1. Field of the Invention
This invention relates to polyarylene-thioether fibers having certain physical properties of exceptionally excellent (high) values (herein referred to as high-quality fibers) and a method for continuously producing these fibers. More particularly, it relates to high-quality fibers having properties which heretofore have not been mutually compatible and consisting essentially of a linear polyarylene-thioether having a melt viscosity of 5,300 to 20,000 poise (at 310.degree. C. and a shear velocity of 200 second.sup.-1) and relates well to a method for continuously producing these high-quality fibers without breaking and fluffing.
2. Prior Art
It has been expected that a polyarylene-thioether, and especially polyphenylene-thioether, can be processed into heat-resistant fibers having excellent properties, because they are highly crystalline thermoplastic polymers having thermal resistance. For example, methods for producing such fibers are disclosed in Japanese Patent Publication No. 30609/1977 and, Japanese Laid-open Patent Application Nos. 143518/1982 and 31112/1983.
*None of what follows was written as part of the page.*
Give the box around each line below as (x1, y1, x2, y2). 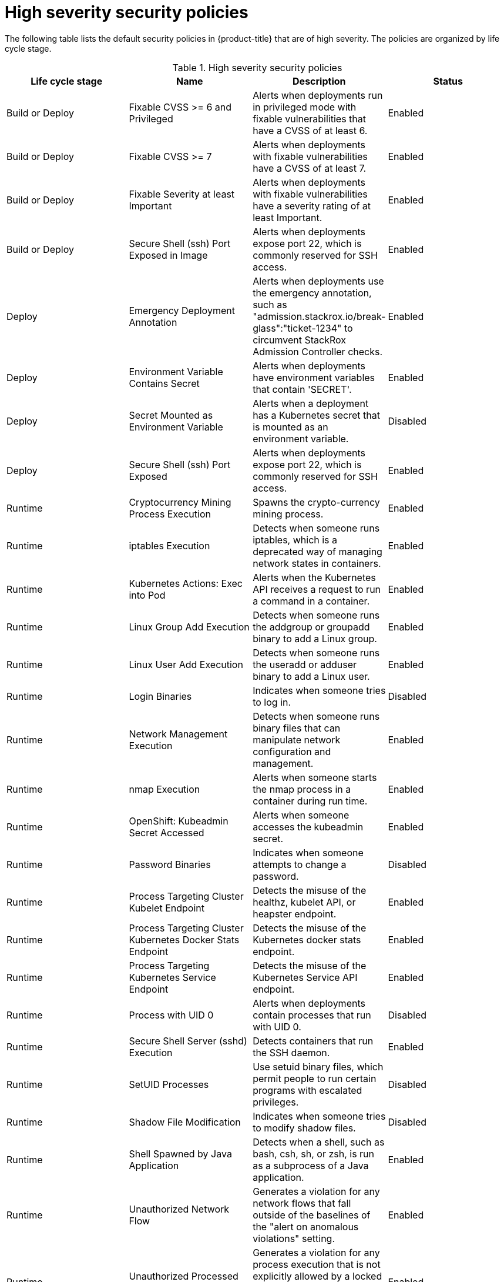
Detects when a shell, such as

These methods, however, use as starting materials a polymer having a relatively low melt viscosity, a nonlinear polymer produced by high-temperature curing, or a non-linear polymer produced with a crosslinking agent in the course of polymerization. The unsatisfactory properties of fibers and the like observed in the case of a polymer having low melt viscosity may have been solved by the use of the latter non-linear polymer. Such nonlinear polymers, however, have poor spinnability and stretchability and suffer from breaking and fluffing in the course of continuous melt spinning and continuous stretching. Thus, it has been very difficult to industrially produce stretched filaments.
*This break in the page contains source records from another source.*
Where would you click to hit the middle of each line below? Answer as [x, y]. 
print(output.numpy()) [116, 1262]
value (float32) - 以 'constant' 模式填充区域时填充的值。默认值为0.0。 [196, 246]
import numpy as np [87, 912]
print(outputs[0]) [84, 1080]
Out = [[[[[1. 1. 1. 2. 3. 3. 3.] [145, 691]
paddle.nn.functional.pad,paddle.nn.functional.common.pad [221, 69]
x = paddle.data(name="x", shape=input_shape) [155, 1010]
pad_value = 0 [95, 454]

On the other hand, a linear polymer which is not crosslinked with the high-temperature crosslinking or crosslinking polymerization has lacked satisfactorily high melt viscosity. Such linear polymers have excellent spinnability and stretchability but have unsatisfactory fiber properties, have bad melt-breaking resistance, and suffer from melt breaking and fluffing in the course of continuous melt spinning and subsequent continuous heat setting. Thus, it has been also difficult to industrially produce stretched heat-set fibers and to obtain fibers having excellent mechanical properties and thermal resistance.